» **To do**:
Copy exactly, and only, the lines from the one with "Web page text" to the end of the listing; omit pictures.

☆ ☆ ☆ ☆ ☆ ☆ ☆

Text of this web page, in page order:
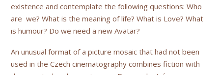
existence and contemplate the following questions: Who
are we? What is the meaning of life? What is Love? What
is humour? Do we need a new Avatar?
An unusual format of a picture mosaic that had not been
used in the Czech cinematography combines fiction with
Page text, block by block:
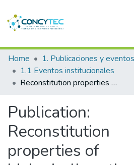
Communities & Collections
Research Outputs
People
Statistics
Home
1.1 Eventos institucionales
Reconstitution properties of biologically active polymersomes after cryogenic freezing and a freeze-drying process
Publication:
Reconstitution
properties of
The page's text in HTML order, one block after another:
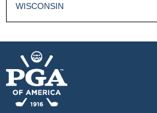
WISCONSIN
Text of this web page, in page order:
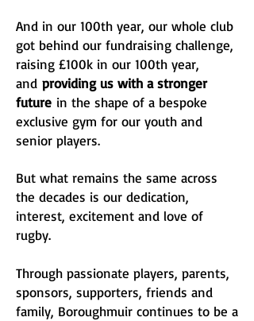
And in our 100th year, our whole club
got behind our fundraising challenge,
raising £100k in our 100th year,
and providing us with a stronger
future in the shape of a bespoke
exclusive gym for our youth and
senior players.
But what remains the same across
the decades is our dedication,
interest, excitement and love of
rugby.
Through passionate players, parents,
sponsors, supporters, friends and
family, Boroughmuir continues to be a
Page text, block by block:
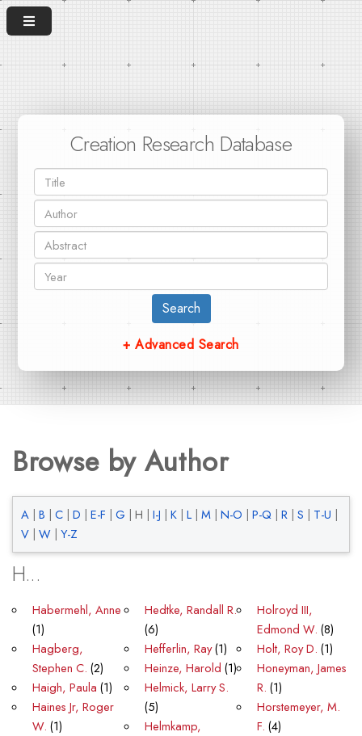
Creation Research Database
Search
+ Advanced Search
Browse by Author
A| B | C| D | E-F | G | H | I-J | K| L| M| N-O | P-Q| R| S | T-U |
V| W| Y-Z
H...
Habermehl, Anne
(1)
Hagberg,
Stephen C. (2)
Haigh, Paula (1)
Haines Jr, Roger
W. (1)
Hedtke, Randall R.
(6)
Hefferlin, Ray(1)
Heinze, Harold (1)
Helmick, Larry S.
(5)
Helmkamp,
Holroyd III,
Edmond W. (8)
Holt, Roy D. (1)
Honeyman, James
R. (1)
Horstemeyer, M.
F. (4)
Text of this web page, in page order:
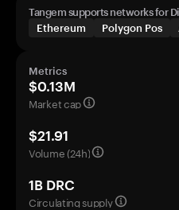
Tangem supports networks for
Ethereum
Polygon Pos
Metrics
$0.13M
Market cap
$21.91
Volume (24h)
1B DRC
Circulating supply
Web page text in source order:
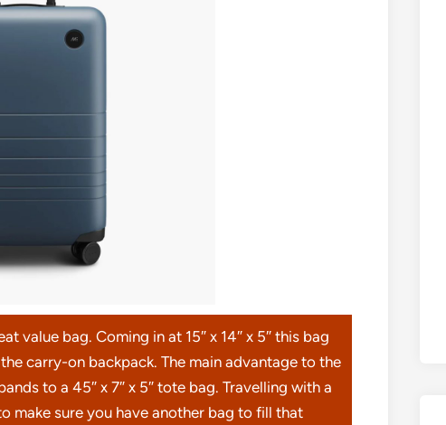
value bag. Coming in at 15″ x 14″ x 5″ this bag
carry-on backpack. The main advantage to the
to a 45″ x 7″ x 5″ tote bag. Travelling with a
make sure you have another bag to fill that
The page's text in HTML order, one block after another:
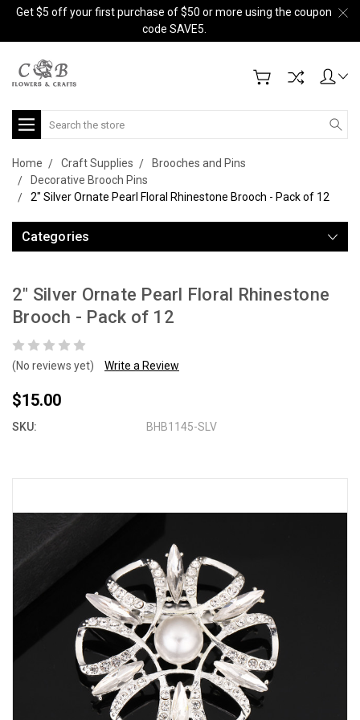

☆ ☆ ☆ ☆ ☆ ☆ ☆

» **Solution to this problem**:
Web page text in source order:
value bag. Coming in at 15″ x 14″ x 5″ this bag
carry-on backpack. The main advantage to the
to a 45″ x 7″ x 5″ tote bag. Travelling with a
make sure you have another bag to fill that
The page's text in HTML order, one block after another:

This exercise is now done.